Always test nutrient status before implementing an intervention, and in
instances where mold exposure is of high clinical suspicion, consider ordering
urine mycotoxin testing, fungal serology, or antigen detection to assess
underlying cause. For iron assessment, consider running a CBC ,
total iron, TIBC, transferrin, ferritin, and haptoglobin. For B12 and folate
assessment, consider a CBC , homocysteine, and methylmalonic
acid, at least; to further assess cellular utilization, RBC folate, serum
folate, and serum cobalamin may also be useful. For zinc assessment, consider
zinc and alkaline phosphatase; further assessment may involve
measurements of copper and ceruloplasmin.
Assessment of nutrient status, in conjunction with MMII
assessment, is especially essential in instances of nutritional immunity
associated with infection. Proper ordering of treatment is the most
importance, as correcting a presumed “deficiency” prior to identifying and
clearing an infection may worsen the individual. The difficulty, therein, is the fact that
serology and antigen detection testing for fungal infections are flawed.

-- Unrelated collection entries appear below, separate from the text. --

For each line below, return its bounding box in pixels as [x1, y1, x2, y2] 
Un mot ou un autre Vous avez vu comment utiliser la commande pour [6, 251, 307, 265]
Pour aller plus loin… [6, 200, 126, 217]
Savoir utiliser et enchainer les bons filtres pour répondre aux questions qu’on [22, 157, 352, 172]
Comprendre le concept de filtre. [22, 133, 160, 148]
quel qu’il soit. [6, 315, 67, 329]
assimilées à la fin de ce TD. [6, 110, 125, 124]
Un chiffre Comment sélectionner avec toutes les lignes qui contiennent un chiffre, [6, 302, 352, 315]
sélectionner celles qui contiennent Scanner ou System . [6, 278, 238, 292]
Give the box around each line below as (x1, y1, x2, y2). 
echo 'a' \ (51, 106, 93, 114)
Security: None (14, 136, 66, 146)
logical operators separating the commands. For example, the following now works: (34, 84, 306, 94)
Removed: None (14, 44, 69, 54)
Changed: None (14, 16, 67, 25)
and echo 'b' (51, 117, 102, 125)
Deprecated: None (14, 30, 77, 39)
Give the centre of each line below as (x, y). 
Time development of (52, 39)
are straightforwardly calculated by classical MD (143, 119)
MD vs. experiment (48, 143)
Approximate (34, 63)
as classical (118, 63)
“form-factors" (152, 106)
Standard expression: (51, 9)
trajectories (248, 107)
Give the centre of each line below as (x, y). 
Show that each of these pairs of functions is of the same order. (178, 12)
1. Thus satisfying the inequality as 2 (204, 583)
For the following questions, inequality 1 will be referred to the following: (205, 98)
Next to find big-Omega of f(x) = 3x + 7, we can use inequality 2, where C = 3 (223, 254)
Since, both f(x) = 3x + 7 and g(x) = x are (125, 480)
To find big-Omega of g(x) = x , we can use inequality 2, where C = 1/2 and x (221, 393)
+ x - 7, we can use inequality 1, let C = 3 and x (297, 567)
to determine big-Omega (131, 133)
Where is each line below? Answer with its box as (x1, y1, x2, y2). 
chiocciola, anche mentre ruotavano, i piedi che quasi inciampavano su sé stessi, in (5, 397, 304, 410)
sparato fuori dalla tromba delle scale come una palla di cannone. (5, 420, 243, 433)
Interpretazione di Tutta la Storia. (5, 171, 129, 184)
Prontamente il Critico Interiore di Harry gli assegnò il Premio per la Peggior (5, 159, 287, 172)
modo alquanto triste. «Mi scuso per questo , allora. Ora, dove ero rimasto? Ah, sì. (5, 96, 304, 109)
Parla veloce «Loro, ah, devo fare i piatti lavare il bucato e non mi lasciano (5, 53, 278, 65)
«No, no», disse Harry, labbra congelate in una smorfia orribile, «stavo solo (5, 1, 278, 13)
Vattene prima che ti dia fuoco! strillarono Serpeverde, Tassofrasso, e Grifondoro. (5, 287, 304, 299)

However, if these tests do return positive results, it is crucial that
measures automatically get to eradicate infection before
correcting the “deficiency.” It is such scenarios that it's reasonable to
use antifungal interventions, that is in juxtaposition with lots of current
practices of providing an antifungal for any positive urine mycotoxin test. The
latter boosts the risk of antifungal resistance as well as increases the risk
of mortality for millions of people worldwide every year, including
immunocompetent and immunocompromised people alike. If nutrient screening does
not reveal any actionable deficiencies, but there is a high suspicion or known
mold exposure or elevated urine mycotoxins, consider testing for oxidative
damage. Lipid peroxide testing can be achieved via malondialdehyde,
commonly referred to as a TBARS assay or lipid peroxide testing. Additional
oxidative stress assessments may include 8-OH-deoxyguanosine and GGT levels.